Former Toyota Motor Corp President Tatsuro Toyoda – AP Photo/Paul Sakuma

Former Toyota Motor Corp President Tatsuro Toyoda – AP Photo/Paul Sakuma

JAPAN – 6 January 2018: Former Toyota Motor Corp President Tatsuro Toyoda, who helped the Japanese automaker become a global industrial power in the early 1990s, has died at the age of 88, the company said on Saturday.

The son of the company's founder, Kiichiro Toyoda, he took a major role in Toyota's international expansion during the 1980s and 1990s and led the company from 1992 to 1995 as the automaker accelerated its global expansion.
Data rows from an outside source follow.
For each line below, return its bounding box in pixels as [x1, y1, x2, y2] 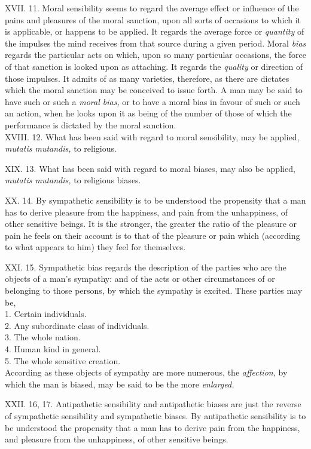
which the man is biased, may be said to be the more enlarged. [5, 377, 234, 390]
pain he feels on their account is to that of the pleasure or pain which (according [5, 229, 300, 241]
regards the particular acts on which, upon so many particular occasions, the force [5, 48, 306, 61]
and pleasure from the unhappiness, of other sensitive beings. [5, 433, 228, 445]
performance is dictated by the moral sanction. [5, 118, 176, 131]
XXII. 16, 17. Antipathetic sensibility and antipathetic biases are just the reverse [5, 398, 301, 410]
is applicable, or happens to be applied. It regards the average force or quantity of [5, 25, 304, 38]
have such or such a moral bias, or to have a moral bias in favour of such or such [5, 95, 300, 107]
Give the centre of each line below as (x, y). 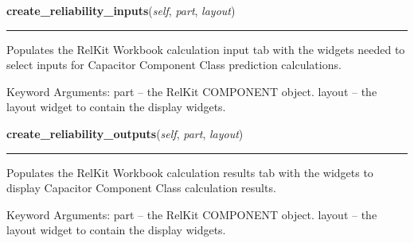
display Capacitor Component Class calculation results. (141, 188)
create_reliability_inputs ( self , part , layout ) (121, 10)
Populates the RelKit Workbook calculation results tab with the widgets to (190, 172)
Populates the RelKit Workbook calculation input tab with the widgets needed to (206, 49)
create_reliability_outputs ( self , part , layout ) (125, 133)
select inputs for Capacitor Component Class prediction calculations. (174, 65)
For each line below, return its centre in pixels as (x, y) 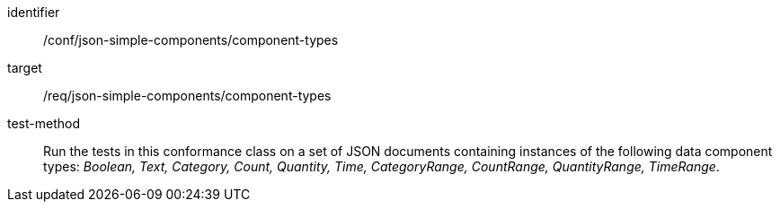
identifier (34, 12)
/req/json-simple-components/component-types (187, 96)
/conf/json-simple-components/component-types (191, 40)
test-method (44, 123)
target (25, 68)
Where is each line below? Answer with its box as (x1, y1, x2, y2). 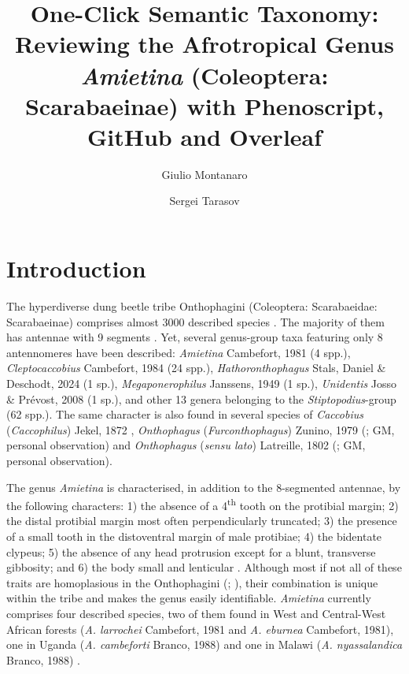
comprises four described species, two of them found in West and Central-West (6, 605, 386, 621)
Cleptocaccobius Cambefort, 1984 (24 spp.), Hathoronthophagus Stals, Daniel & (6, 359, 386, 376)
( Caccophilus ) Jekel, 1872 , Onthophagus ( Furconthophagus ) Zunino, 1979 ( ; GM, (6, 421, 395, 438)
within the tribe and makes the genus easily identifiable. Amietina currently (6, 590, 371, 606)
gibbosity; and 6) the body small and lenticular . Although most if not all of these (6, 559, 402, 575)
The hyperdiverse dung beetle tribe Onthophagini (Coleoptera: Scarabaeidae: (6, 298, 378, 314)
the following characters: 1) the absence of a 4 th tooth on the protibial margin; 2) (6, 495, 399, 513)
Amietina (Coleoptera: (80, 58, 329, 91)
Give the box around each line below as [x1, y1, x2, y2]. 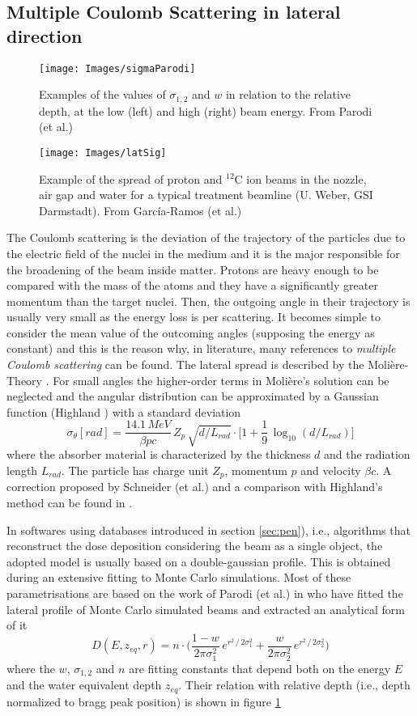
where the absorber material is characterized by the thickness [6, 446, 311, 463]
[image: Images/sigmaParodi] [39, 62, 196, 74]
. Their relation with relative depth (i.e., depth [178, 676, 411, 693]
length [6, 461, 38, 478]
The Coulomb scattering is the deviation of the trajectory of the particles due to [6, 229, 406, 246]
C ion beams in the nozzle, [234, 170, 367, 187]
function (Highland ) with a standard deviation [6, 403, 241, 420]
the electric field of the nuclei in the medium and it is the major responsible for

He was the first president of the New United Motor Manufacturing Inc, or NUMMI, plant in California in the mid-1980s, a joint venture with Detroit rival General Motors Co that demonstrated Toyota's highly efficient production system could be adapted to the culture of operations outside its home base of Japan.

NUMMI paved the way for Toyota's subsequent investments in its own U.S. assembly and component factories. Toyota now has 10 manufacturing operations in the United States.

Toyoda stepped down as company president in 1995. Toyota said in a short statement that Toyoda died of pneumonia on Dec. 30. He is survived by his wife, Ayako Toyoda.